CHARLOTTE, N.C. — It’s is a drive Carl Wall never thought he’d be taking.

“I didn’t see my career going in this direction, but things happen for a reason,” Wall said.

He runs the North Carolina State Bureau of Investigation‘s new human trafficking unit. He’s a team of one.

“I’m the only person doing this full time in the state,” Wall said.

Last month, Special Agent in Charge Wall was at a hotel off HWY 52 in Salisbury and was joined by a couple dozen other law enforcement officers. We followed along during one of his operations.

“Our goal tonight is to do a rescue mission. So, we’ll be calling or soliciting girls to come to us,” Wall said.

The girls are potentially human-trafficking victims, but unlike prostitution busts, they aren’t getting arrested. They are getting help if they accept it.

Wall, agents from the department of homeland security, and local officers squeeze into one room at the hotel. The hotel doesn’t know they are there.

They spend the night scouring an aggregator that compiles websites where sex is advertised and identify people who may be trafficked.

“Photographs that aren’t selfies, so they are taken by another individual, maybe pictures that are taken in a hotel room,” Wall said.

They focus on girls who look like they are under 18 year old.

“We’re looking for minors. That would be the goal,” Wall said.

Once an agent makes contact, often through text, they attempt to convince the person to come to the hotel we are at.

It doesn’t take long to make contact. Some of the girls are as located far away as Charlotte.

The first car pulls up and drops a woman off. She thinks she’s meeting the man she was texting with. Outside, police are ready to confront the potential trafficker.

We watch as cameras, police discreetly put up in the hotel, follow the girl upstairs.

As she goes into the room police identity themselves, tell her she’s not in trouble and then offer her help, which comes by way of Hannah Arrowood.

“The first thing that I say personally from our team to them is that they matter and that there’s someone who actually cares about them,” said Arrowood who is the executive director of Present Age Ministries in Concord which works with human-trafficking survivors between ages 12 and 18.
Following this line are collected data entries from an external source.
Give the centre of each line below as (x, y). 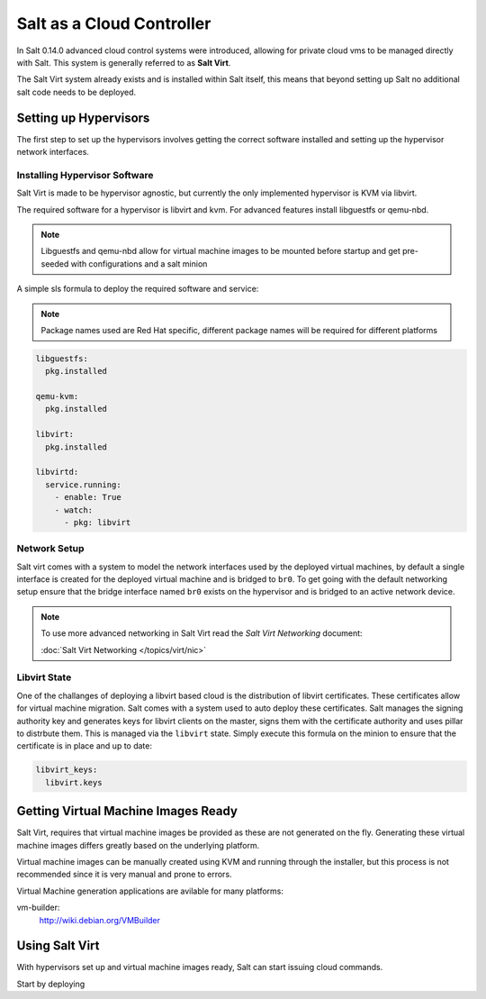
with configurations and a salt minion (139, 263)
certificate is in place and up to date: (85, 746)
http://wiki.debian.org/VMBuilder (100, 920)
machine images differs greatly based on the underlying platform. (138, 845)
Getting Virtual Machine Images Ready (127, 811)
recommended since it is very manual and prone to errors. (125, 875)
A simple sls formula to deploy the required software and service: (138, 289)
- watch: (74, 510)
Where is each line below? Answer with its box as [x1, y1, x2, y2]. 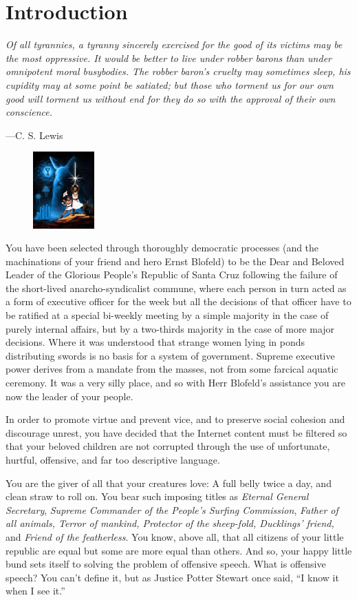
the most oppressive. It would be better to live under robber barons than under [6, 50, 332, 65]
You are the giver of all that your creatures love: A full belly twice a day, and [6, 475, 332, 490]
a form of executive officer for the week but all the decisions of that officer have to [6, 294, 351, 309]
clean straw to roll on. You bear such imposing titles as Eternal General [6, 489, 309, 504]
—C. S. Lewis [6, 127, 63, 142]
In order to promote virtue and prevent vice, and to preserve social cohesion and [6, 412, 345, 426]
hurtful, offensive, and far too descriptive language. [6, 453, 220, 467]
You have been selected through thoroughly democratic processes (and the [6, 240, 319, 255]
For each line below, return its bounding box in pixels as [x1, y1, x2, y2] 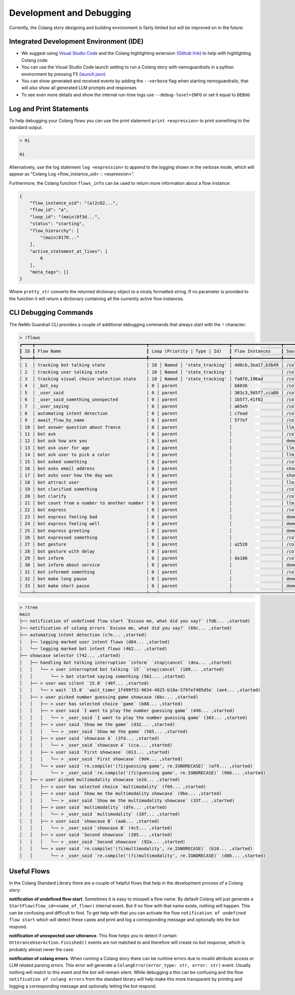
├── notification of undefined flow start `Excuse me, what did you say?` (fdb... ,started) [19, 618, 250, 624]
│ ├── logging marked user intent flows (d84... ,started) [19, 639, 170, 645]
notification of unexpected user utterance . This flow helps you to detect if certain [9, 932, 177, 938]
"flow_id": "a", [29, 207, 69, 213]
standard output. [9, 125, 43, 131]
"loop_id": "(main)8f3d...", [29, 214, 100, 219]
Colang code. [21, 57, 49, 63]
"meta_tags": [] [29, 269, 69, 274]
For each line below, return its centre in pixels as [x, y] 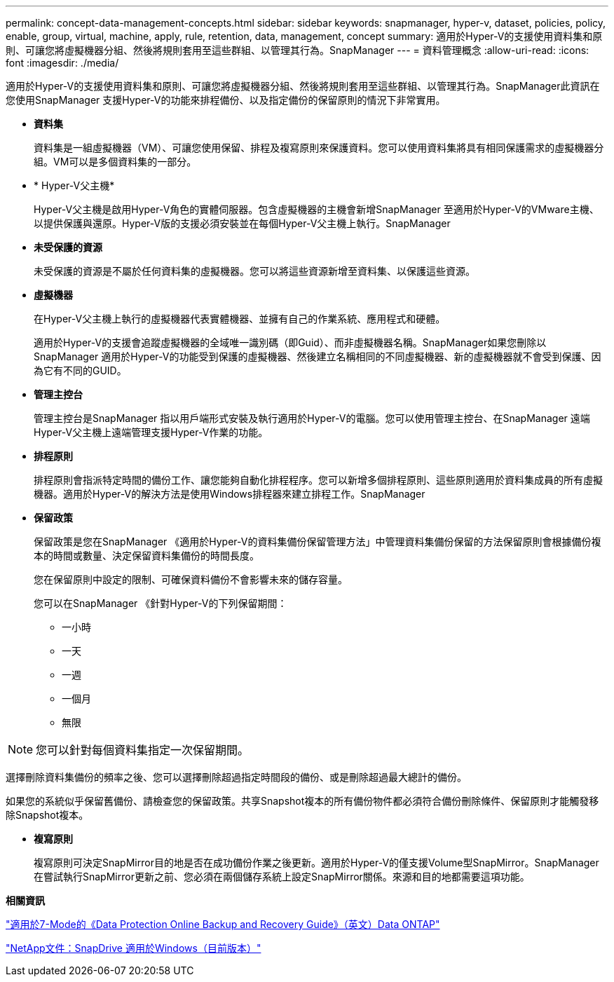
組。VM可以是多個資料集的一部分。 [115, 162]
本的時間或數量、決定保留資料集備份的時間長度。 [146, 555]
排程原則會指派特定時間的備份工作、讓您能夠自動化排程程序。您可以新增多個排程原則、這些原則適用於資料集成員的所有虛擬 [318, 480]
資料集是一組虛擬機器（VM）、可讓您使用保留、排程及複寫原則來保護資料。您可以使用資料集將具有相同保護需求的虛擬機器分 [319, 148]
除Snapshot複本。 [47, 815]
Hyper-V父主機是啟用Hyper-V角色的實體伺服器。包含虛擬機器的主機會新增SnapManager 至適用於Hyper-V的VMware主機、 [316, 209]
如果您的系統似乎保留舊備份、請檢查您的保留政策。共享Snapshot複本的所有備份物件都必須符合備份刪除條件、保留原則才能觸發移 [302, 801]
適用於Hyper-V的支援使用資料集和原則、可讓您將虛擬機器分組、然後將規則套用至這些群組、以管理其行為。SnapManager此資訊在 [303, 86]
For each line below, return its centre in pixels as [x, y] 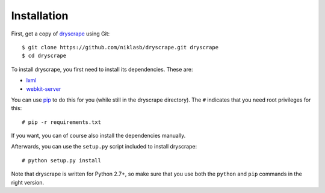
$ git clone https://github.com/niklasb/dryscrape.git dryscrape [120, 47]
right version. [28, 182]
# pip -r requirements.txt [62, 122]
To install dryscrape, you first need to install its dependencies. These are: [102, 69]
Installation [40, 16]
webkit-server [44, 89]
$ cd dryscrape [44, 56]
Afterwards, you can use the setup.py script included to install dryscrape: [104, 147]
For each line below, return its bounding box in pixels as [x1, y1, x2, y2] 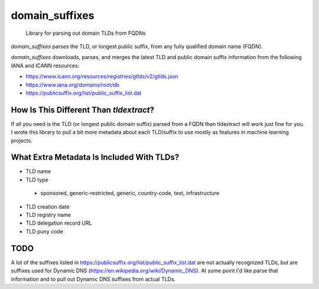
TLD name [25, 168, 51, 175]
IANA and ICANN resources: [11, 62, 80, 69]
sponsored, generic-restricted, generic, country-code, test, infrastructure [40, 190, 220, 197]
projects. [11, 137, 32, 144]
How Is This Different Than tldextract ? [11, 105, 155, 115]
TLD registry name [25, 212, 71, 219]
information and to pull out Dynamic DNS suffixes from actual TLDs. [11, 275, 176, 282]
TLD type [25, 176, 48, 183]

“It’s astronomically big. I think we like to measure it on prosecution rates and arrest rates and the reality is you don’t always have an arrest even though you can identify a victim,” Arrowood said.

She says police are tackling the issue a lot differently than they used to. She’s been on about a dozen of these operations.

“10 years ago the approach would have been different where service providers wouldn’t have been on site. But now, allowing that opportunity to where you can connect directly in the moment of crisis with need, and tangible access to needs, I think creates a huge bridge,” Arrowood said.

As for the woman we watched come into the hotel, it turns out she was older than police thought. She’s 26 and refused to accept any help from a service provider.

Wall says that’s not uncommon.

“It takes six encounters with a trafficking victim to get them to want to see that this isn’t normal,” Wall said. “There is a better life out there and we can help them.”

The good news is later that night a victim did accept help and left the hotel with a service provider. The man who dropped her off was arrested for drugs found in the car.

“Anytime we can get one person off the street for a period of time…for at least one hour we have an opportunity to save her life,” Wall said. “Doing something is better than nothing.”

If police meet a victim under 18 year old, a service provider will take them and police will contact department of social services.

The SBI does these operations around once or twice a month. Wall says they’ve encountered over 50 victims since they started last year. He said around 10 have accepted help.

Wall is supposed to have a team of eight because he wants to do these operations much more frequently. It’s in the budget, but because the state hasn’t passed one yet he’s not been able to build his team.